第122回研究談話会 平成19年6月23日・藤女子大学
9・11以降のアメリカ社会の文化変容――その可能性と兆候
発表者: 伊藤 千晶 (北海道大学大学院)
要旨
発表の前半は、9・11以降の米国社会の分析を、Barry Glassner の提唱する「恐怖の文化」と、Disney 社によって開発された Celebration という郊外地の二つの事例を中心に述べました。人々の間に実際にある以上の恐怖を水増しし、煽り立てることで政策者の意向に沿わせていく「恐怖の文化」のプロセスは、9・11以降の米国の姿と非常に合致します。米国内に蔓延する恐怖は、セキュリティへの過剰な関心へと人々を向かわせます。Disney 社によるユートピアの実現を試みた Celebration が実は不可視の gated community に過ぎず、排他的な空間であり従来型の郊外のもつ病理を内包しているという事について説明しました。これらの事例からは9・11以降の米国社会において異質な存在の排除が顕著になっているという変化が窺えるのではないか、というのが前半部分の結論でした。しかし、米国におけるそうした異質な存在の捏造や排除は、セイラムの魔女狩りの時から繰り返しずっと行われているのであり、むしろアメリカは本質的には変わっていないと捉えるべきであるというご意見を多数賜り、思考・発想の転換の必要性に気づく大きなきっかけとなりました。また統計データの収集や、冷戦以後の世界情勢に対する分析の必要性についても気づくことが出来ました。

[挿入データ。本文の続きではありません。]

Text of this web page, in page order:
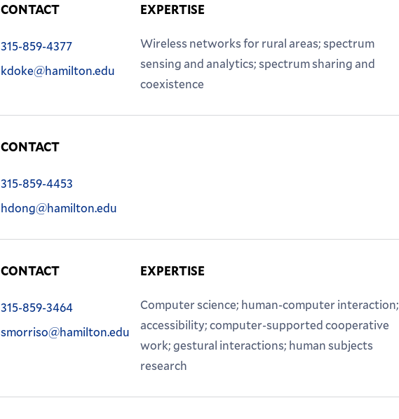
CONTACT
Phone:
315-859-4377
Email:
kdoke@hamilton.edu
EXPERTISE
Wireless networks for rural areas; spectrum
sensing and analytics; spectrum sharing and
coexistence
CONTACT
Phone:
315-859-4453
Email:
hdong@hamilton.edu
CONTACT
Phone:
315-859-3464
smorriso@hamilton.edu
EXPERTISE
Computer science; human-computer interaction;
accessibility; computer-supported cooperative
work; gestural interactions; human subjects
research
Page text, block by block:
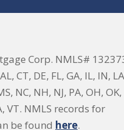
Corp. NMLS#
CT, DE, FL, GA, IL, IN,
NC, NH, NJ, PA, OH, OK,
VT. NMLS records for
be found here.
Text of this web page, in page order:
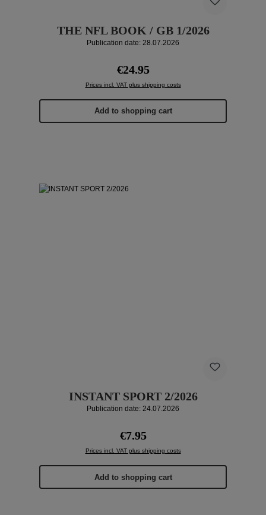
THE NFL BOOK / GB 1/2026
Publication date: 28.07.2026
Regular price:
€24.95
Prices incl. VAT plus shipping costs
Add to shopping cart
INSTANT SPORT 2/2026
Publication date: 24.07.2026
Regular price:
€7.95
Prices incl. VAT plus shipping costs
Add to shopping cart
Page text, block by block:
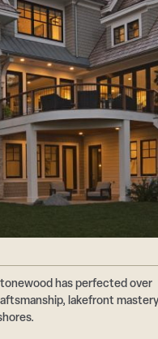
has perfected over
lakefront
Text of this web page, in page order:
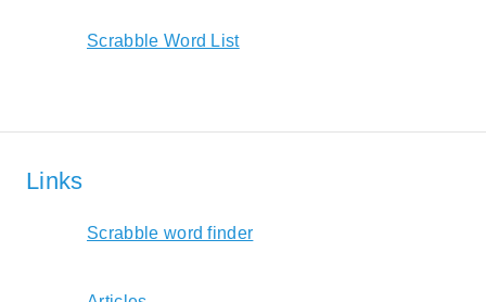
Scrabble Word List
Links
Scrabble word finder
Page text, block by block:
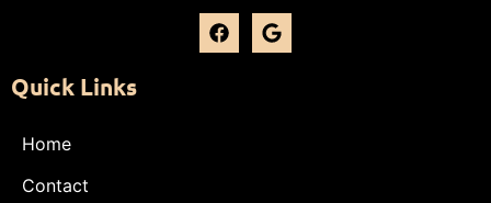
Quick Links
Home
Contact
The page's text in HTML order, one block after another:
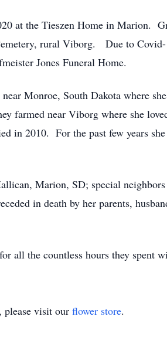
at the Tieszen Home in Marion.
rural Viborg. Due to
Jones Funeral Home.
Monroe, South Dakota where
farmed near Viborg where she
in 2010. For the past few years
Marion, SD; special
in death by her parents,
all the countless hours they spent
please visit our flower store.
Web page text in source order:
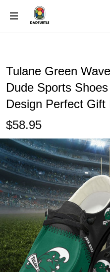
Tulane Green
Dude Sports
Design Perfect Gift
$58.95
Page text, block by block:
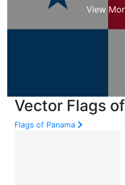
Vector Flags
Flags of Panama
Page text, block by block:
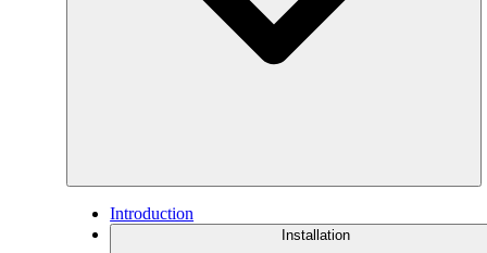
Introduction
Installation
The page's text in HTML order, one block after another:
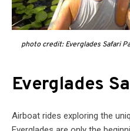
photo credit: Everglades Safari
Everglades
Airboat rides exploring the
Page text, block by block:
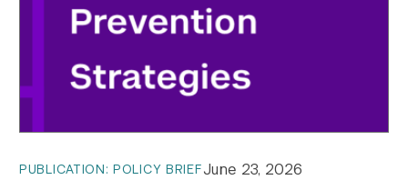
PUBLICATION: POLICY BRIEFJune 23, 2026
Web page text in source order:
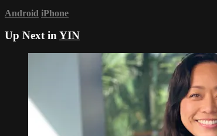
Android iPhone
Up Next inYIN

後半部分は、異質なものを排除しようとする米国の現状がハリウッド映画にどのように表象されているかという事を、SF映画における善悪二分法や、9・11以降顕著であるイスラモフォリアを描いている映画などを例に述べてゆきました。しかしながらこの点についても、二分法は9・11以前からハリウッド映画の中で常套句として使われているものであるという指摘をいただきました。またイスラモフォリアが描かれている映画は単に米国の現状を反映しているというだけではなく、米国の暗部を批判的に表象しているという点を踏まえるべきである、というご意見もたいへん貴重なものとして伺いました。
この様な指摘を頂いたことで、自分の論考の中で曖昧だった部分や、未整理の部分に気づくことになり、今後取り組むべき作業がいっそう明確化され一歩先へ進むことの出来る大きな契機となりました。また、談話会後の懇親会でも、有益な参考文献や映像資料を教えていただいたり、研究に対する取り組み方への有意義なお話を伺う機会となり、今後の研究活動の大きな励みとなりました。貴重なご助言をくださった方々に厚くお礼申し上げます。
報告者: 中野 秀豊 (北海道八雲高等学校)
報告
発表者の伊藤千晶氏は「9・11以降のアメリカ社会の文化変容――その可能性と兆候」と題して、アメリカ同時多発テロ事件以降、アメリカ社会に起こったとされる深刻な文化の変化を、「恐怖の文化」をキーワードにし、メディア・コントロールや、郊外に見られるゲーテッド・コミュニティ、セキュリティに対するアメリカ市民の過剰な意識、現在のアメリカ映画の方向性などから多岐にわたって論じられました。
質疑応答では、伊藤氏が論じた文化変容は、果たしてアメリカ同時多発テロ事件によってもたらされたものなのか、という点に大きな関心が集まりました。文化変容と考えられているものは、9・11以前から既に兆しがあったのではないか。アメリカ文化は9・11の前後において、根本的なところでは何も変わっていないのではないかという意見が挙がりました。また、恐怖を作りあげて、他者を排除することは、遡ると17世紀のセイラムの魔女狩りから行なわれているもので、「恐怖の文化」は、一連のテロ事件が生み出したものではなく、アメリカの歴史において脈々と続いているものではないかとの指摘もありました。
個人的な意見としては、文化変容とは、ある文化の固有性が揺すぶられることであると定義をすると、伊藤氏の発表では、テロ事件の前後で何がどのように変化したのか、具体的に説明する必要があるように思われました。テロ事件によって現われた、アメリカ市民のナーバスな感情だけでは、文化の変容を十分に証明することができません。また、2001年に起きたテロ事件からおよそ6年が経過していますので、現在のアメリカ市民の心的状況も説明されると、より深みが増すのではないかと思います。
今回の研究から得られた新知見を、どうすればより説得力をもって証明することができるか、多くの意見の開陳があり、さらに論旨のまとめ方にいたるまで、若い初学者にとっても非常に有益なものでした。伊藤氏の発表は、メディア論から映像文化論まで幅広く横断する、大変に意欲的なもので、今回の成果を基に、さらに高いものへと繋げてゆかれることを期待したいと思います。